◆ What the task requires
Using the data that follows, output only the lines from the line with "Git clone the repository (36, 46)" up to and including the line with "[--lang LANG] [--extract EXTRACT] (121, 135)", exactly, leaving pictures aside.

----- Available data

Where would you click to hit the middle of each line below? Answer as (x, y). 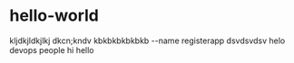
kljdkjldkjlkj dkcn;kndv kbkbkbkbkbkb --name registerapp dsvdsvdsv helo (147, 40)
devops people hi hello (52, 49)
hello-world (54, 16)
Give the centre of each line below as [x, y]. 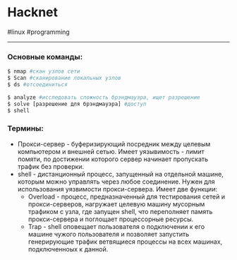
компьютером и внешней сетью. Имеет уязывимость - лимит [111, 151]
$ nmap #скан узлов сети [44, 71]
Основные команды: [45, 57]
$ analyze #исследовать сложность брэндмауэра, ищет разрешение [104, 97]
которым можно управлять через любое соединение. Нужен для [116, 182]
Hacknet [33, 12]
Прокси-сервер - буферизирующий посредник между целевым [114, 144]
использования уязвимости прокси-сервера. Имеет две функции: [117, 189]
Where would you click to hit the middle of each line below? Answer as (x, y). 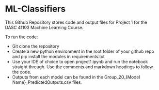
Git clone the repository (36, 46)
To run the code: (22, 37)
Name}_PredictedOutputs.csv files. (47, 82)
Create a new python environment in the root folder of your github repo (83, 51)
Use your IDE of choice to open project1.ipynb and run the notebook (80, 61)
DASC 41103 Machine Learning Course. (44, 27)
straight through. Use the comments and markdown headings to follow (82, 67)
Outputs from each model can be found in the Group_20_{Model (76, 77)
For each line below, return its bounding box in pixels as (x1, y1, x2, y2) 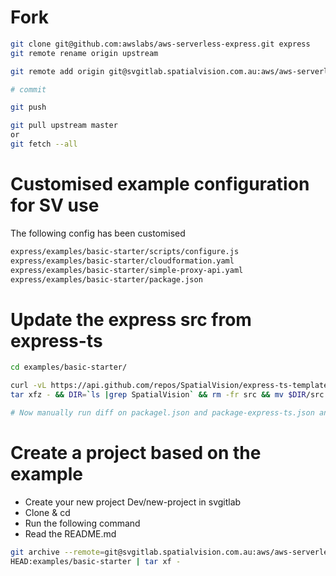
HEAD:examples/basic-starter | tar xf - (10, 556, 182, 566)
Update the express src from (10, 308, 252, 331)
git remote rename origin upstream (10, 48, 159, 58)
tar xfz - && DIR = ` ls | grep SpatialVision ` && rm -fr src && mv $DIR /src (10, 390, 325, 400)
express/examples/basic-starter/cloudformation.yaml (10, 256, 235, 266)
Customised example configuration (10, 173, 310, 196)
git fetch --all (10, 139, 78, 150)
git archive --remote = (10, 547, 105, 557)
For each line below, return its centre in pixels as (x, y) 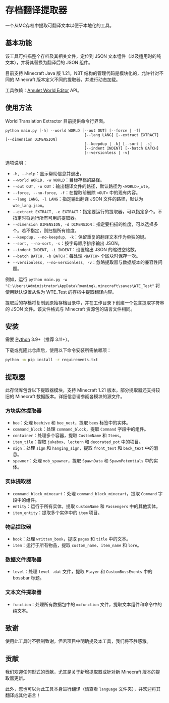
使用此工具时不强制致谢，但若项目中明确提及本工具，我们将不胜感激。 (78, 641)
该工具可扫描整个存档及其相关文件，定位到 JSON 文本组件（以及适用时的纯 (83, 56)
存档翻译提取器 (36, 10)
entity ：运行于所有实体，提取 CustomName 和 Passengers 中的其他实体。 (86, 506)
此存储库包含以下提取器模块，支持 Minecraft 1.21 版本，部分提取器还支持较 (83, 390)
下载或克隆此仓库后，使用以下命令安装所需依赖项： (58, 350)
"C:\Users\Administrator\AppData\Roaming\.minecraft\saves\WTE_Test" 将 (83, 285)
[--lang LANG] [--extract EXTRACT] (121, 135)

----------
----- Available data

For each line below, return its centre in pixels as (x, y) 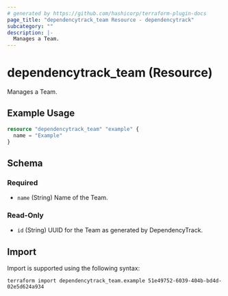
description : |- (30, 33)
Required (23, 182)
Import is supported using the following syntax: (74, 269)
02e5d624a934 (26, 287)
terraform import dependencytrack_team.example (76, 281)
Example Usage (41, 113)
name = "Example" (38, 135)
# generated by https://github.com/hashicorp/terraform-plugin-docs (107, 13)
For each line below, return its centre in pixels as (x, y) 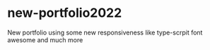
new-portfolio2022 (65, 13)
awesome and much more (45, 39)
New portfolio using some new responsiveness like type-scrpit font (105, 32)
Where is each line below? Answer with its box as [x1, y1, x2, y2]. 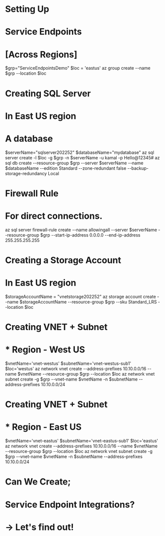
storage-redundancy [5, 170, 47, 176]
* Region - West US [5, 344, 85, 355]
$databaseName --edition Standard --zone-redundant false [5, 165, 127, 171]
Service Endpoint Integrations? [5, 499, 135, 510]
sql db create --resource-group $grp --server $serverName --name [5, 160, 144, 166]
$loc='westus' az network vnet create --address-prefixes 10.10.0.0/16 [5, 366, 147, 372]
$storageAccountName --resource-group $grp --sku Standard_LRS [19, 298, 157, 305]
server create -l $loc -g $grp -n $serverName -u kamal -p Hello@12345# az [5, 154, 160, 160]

----------
----- Available data

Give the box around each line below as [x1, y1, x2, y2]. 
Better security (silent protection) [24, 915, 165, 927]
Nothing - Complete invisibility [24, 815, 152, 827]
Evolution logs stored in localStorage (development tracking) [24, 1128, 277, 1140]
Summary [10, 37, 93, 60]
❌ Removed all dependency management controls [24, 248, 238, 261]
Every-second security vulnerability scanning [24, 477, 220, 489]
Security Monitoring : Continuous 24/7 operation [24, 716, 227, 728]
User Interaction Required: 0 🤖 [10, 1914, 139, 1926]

----------

◆ Written answer
Git clone the repository (36, 46)
To run the code: (22, 37)
Name}_PredictedOutputs.csv files. (47, 82)
Create a new python environment in the root folder of your github repo (83, 51)
Use your IDE of choice to open project1.ipynb and run the notebook (80, 61)
DASC 41103 Machine Learning Course. (44, 27)
straight through. Use the comments and markdown headings to follow (82, 67)
Outputs from each model can be found in the Group_20_{Model (76, 77)
For each line below, return its bounding box in pixels as (x1, y1, x2, y2) 
HEAD:examples/basic-starter | tar xf - (10, 556, 182, 566)
Update the express src from (10, 308, 252, 331)
git remote rename origin upstream (10, 48, 159, 58)
tar xfz - && DIR = ` ls | grep SpatialVision ` && rm -fr src && mv $DIR /src (10, 390, 325, 400)
express/examples/basic-starter/cloudformation.yaml (10, 256, 235, 266)
Customised example configuration (10, 173, 310, 196)
git fetch --all (10, 139, 78, 150)
git archive --remote = (10, 547, 105, 557)
For each line below, return its centre in pixels as (x, y) 
使用此工具时不强制致谢，但若项目中明确提及本工具，我们将不胜感激。 (78, 641)
该工具可扫描整个存档及其相关文件，定位到 JSON 文本组件（以及适用时的纯 (83, 56)
存档翻译提取器 (36, 10)
entity ：运行于所有实体，提取 CustomName 和 Passengers 中的其他实体。 (86, 506)
此存储库包含以下提取器模块，支持 Minecraft 1.21 版本，部分提取器还支持较 (83, 390)
下载或克隆此仓库后，使用以下命令安装所需依赖项： (58, 350)
"C:\Users\Administrator\AppData\Roaming\.minecraft\saves\WTE_Test" 将 (83, 285)
[--lang LANG] [--extract EXTRACT] (121, 135)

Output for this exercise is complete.